SketsaNusantara.id - Akses air bersih menjadi kebutuhan paling mendesak pascabanjir. Sumur warga berisiko tercemar lumpur dan limbah. Kondisi ini dapat mengganggu kesehatan masyarakat terdampak.
Palang Merah Indonesia Kabupaten Jember merespons situasi tersebut.
Tim Water, Sanitation, and Hygiene atau WASH diterjunkan ke lokasi terdampak. Upaya ini dilakukan untuk memulihkan sumber air warga.
Kegiatan normalisasi dilaksanakan pada Kamis, 18 Desember 2025. Tim WASH bergerak di tiga wilayah terdampak banjir. Lokasi tersebut meliputi Kelurahan Kepatihan, Kelurahan Jember Lor, dan Kecamatan Pakusari.
Baca Juga: Pasca Banjir Jember, PMI Bersihkan dan Sterilkan 11 Sumur Warga untuk Cegah Penyakit Berbasis Air
Langkah ini dilakukan dengan memperhatikan keselamatan kerja. Medan pengerjaan sumur memiliki risiko cukup tinggi.
Penentuan titik dilakukan agar waktu dan jangkauan kerja lebih efektif.

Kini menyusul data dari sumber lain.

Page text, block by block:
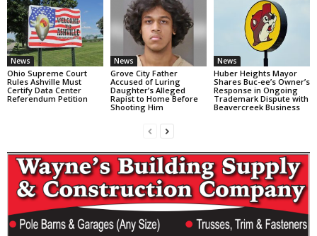
News
Ohio Supreme Court
Rules Ashville Must
Certify Data Center
Referendum Petition
News
Grove City Father
Accused of Luring
Daughter’s Alleged
Rapist to Home Before
Shooting Him
News
Huber Heights Mayor
Shares Buc-ee’s Owner’s
Response in Ongoing
Trademark Dispute with
Beavercreek Business
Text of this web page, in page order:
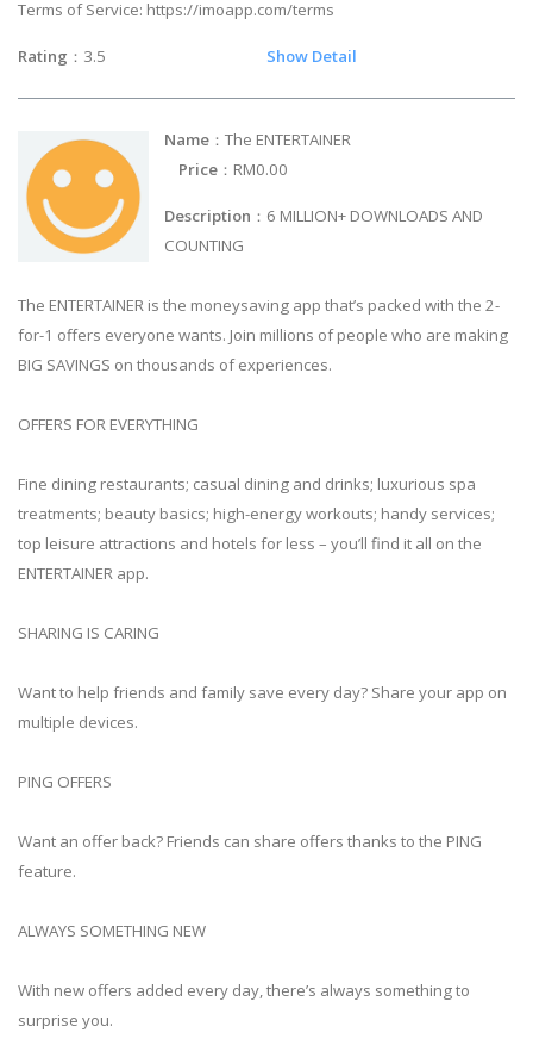
Terms of Service: https://imoapp.com/terms
Rating ：3.5 Show Detail
Name ：The ENTERTAINER
Price ：RM0.00
Description ：6 MILLION+ DOWNLOADS AND
COUNTING
The ENTERTAINER is the moneysaving app that’s packed with the 2-
for-1 offers everyone wants. Join millions of people who are making
BIG SAVINGS on thousands of experiences.
OFFERS FOR EVERYTHING
Fine dining restaurants; casual dining and drinks; luxurious spa
treatments; beauty basics; high-energy workouts; handy services;
top leisure attractions and hotels for less – you’ll find it all on the
ENTERTAINER app.
SHARING IS CARING
Want to help friends and family save every day? Share your app on
multiple devices.
PING OFFERS
Want an offer back? Friends can share offers thanks to the PING
feature.
ALWAYS SOMETHING NEW
With new offers added every day, there’s always something to
surprise you.
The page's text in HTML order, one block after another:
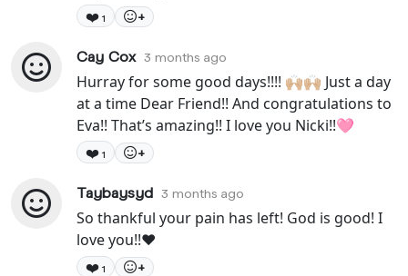
❤️ 1 +
Cay Cox 3 months ago
Hurray for some good days!!!! 🙌🏼🙌🏼 Just a day
at a time Dear Friend!! And congratulations to
Eva!! That’s amazing!! I love you Nicki!!🩷
❤️ 1 +
Taybaysyd 3 months ago
So thankful your pain has left! God is good! I
love you!!❤️
❤️ 1 +
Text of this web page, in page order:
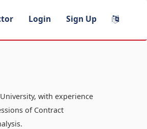
Login Sign Up
with experience
of Contract
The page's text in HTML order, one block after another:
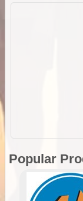
Popular
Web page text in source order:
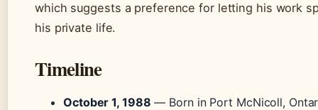
which suggests a preference for letting his work
his private life.
Timeline
October 1, 1988 — Born in Port McNicoll,
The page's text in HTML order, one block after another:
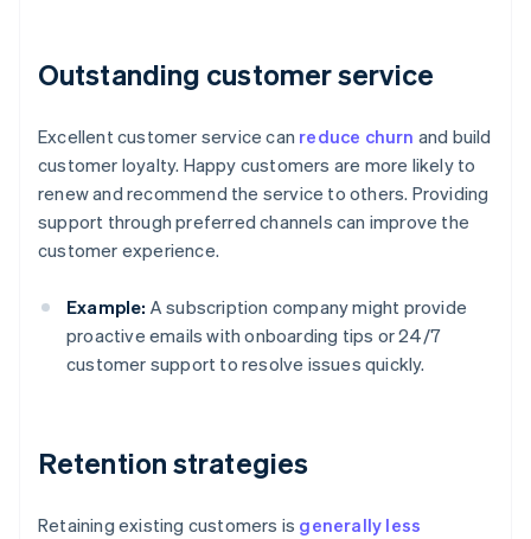
Outstanding customer service
Excellent customer service can reduce churn and build
customer loyalty. Happy customers are more likely to
renew and recommend the service to others. Providing
support through preferred channels can improve the
customer experience.
Example: A subscription company might provide
proactive emails with onboarding tips or 24/7
customer support to resolve issues quickly.
Retention strategies
Retaining existing customers is generally less
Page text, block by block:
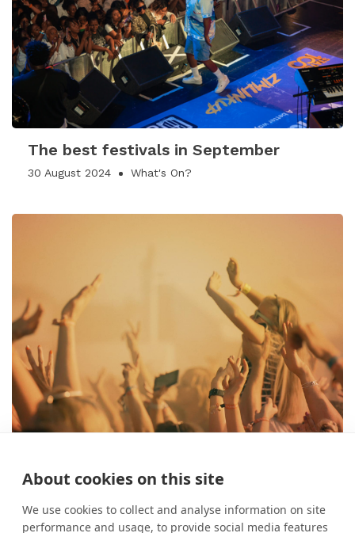
About cookies on this site
We use cookies to collect and analyse information on site
performance and usage, to provide social media features
The best festivals in September
30 August 2024 What's On?
The best festivals in August
26 July 2024 What's On?

Di Kelurahan Kepatihan, tim menormalisasi 11 sumur warga. Selain itu, 12 rumah warga juga dibersihkan.
Pembersihan dilakukan untuk mengurangi dampak sisa banjir.

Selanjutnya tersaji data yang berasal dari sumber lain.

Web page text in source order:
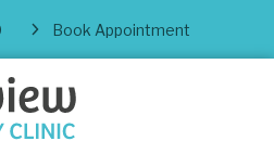
Book Appointment
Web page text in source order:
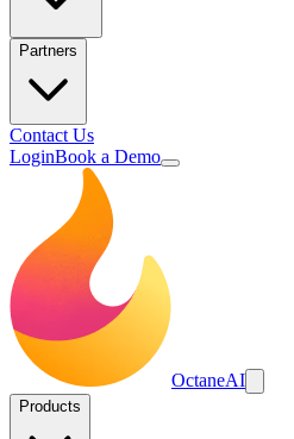
Partners
Contact Us
LoginBook a Demo
OctaneAI
Products
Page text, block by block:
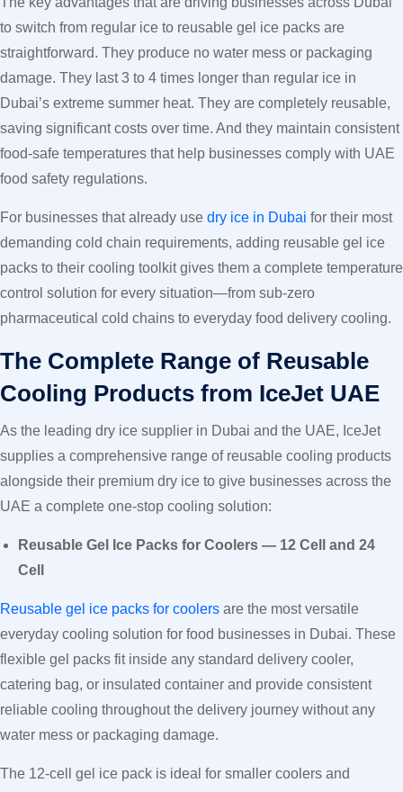
to switch from regular ice to reusable gel ice packs are
straightforward. They produce no water mess or packaging
damage. They last 3 to 4 times longer than regular ice in
Dubai’s extreme summer heat. They are completely reusable,
saving significant costs over time. And they maintain consistent
food-safe temperatures that help businesses comply with UAE
food safety regulations.
For businesses that already use dry ice in Dubai for their most
demanding cold chain requirements, adding reusable gel ice
packs to their cooling toolkit gives them a complete temperature
control solution for every situation—from sub-zero
pharmaceutical cold chains to everyday food delivery cooling.
The Complete Range of Reusable
Cooling Products from IceJet UAE
As the leading dry ice supplier in Dubai and the UAE, IceJet
supplies a comprehensive range of reusable cooling products
alongside their premium dry ice to give businesses across the
UAE a complete one-stop cooling solution:
Reusable Gel Ice Packs for Coolers — 12 Cell and 24
Cell
Reusable gel ice packs for coolers are the most versatile
everyday cooling solution for food businesses in Dubai. These
flexible gel packs fit inside any standard delivery cooler,
catering bag, or insulated container and provide consistent
reliable cooling throughout the delivery journey without any
water mess or packaging damage.
The 12-cell gel ice pack is ideal for smaller coolers and

Di Dusun Gempal, Desa Pakusari, lima sumur warga dinormalisasi. Sementara itu, di Kelurahan Jember Lor terdapat empat sumur yang dibersihkan. Total terdapat 20 sumur yang ditangani.
Ketua PMI Jember, Zainollah, menjelaskan fokus kegiatan tersebut. Ia menyebutkan adanya laporan warga terkait kondisi sumber air. Penanganan dilakukan secara khusus sesuai tingkat pencemaran.

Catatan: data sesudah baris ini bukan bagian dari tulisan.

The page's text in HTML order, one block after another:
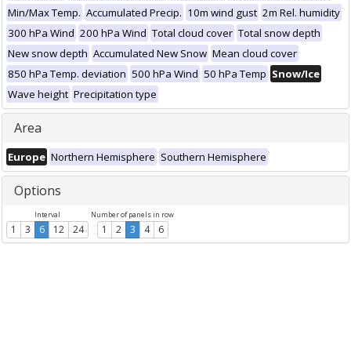
Min/Max Temp. Accumulated Precip. 10m wind gust 2m Rel. humidity
300 hPa Wind 200 hPa Wind Total cloud cover Total snow depth
New snow depth Accumulated New Snow Mean cloud cover
850 hPa Temp. deviation 500 hPa Wind 50 hPa Temp Snow/Ice
Wave height Precipitation type
Area
Europe Northern Hemisphere Southern Hemisphere
Options
Interval
1 3 6 12 24
Number of panels in row
1 2 3 4 6
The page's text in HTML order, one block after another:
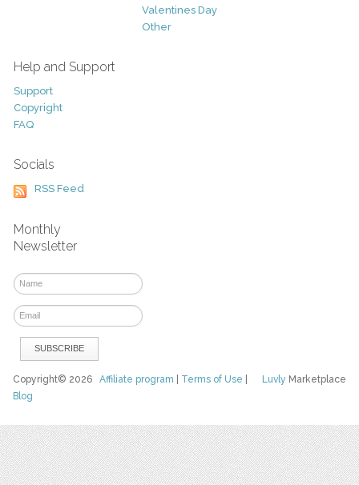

“Hari ini Tim WASH kembali bergerak, kami fokus di tiga titik karena adanya laporan terkait kondisi sumber air warga yang memerlukan penanganan khusus. Personel kami sudah dibekali peralatan memadai untuk menguras dan membersihkan sumur agar bisa digunakan kembali oleh warga,” ujar Zainollah.
Proses normalisasi dilakukan secara bertahap. Tim membersihkan dinding sumur dari endapan lumpur. Air tercemar dikuras hingga bersih.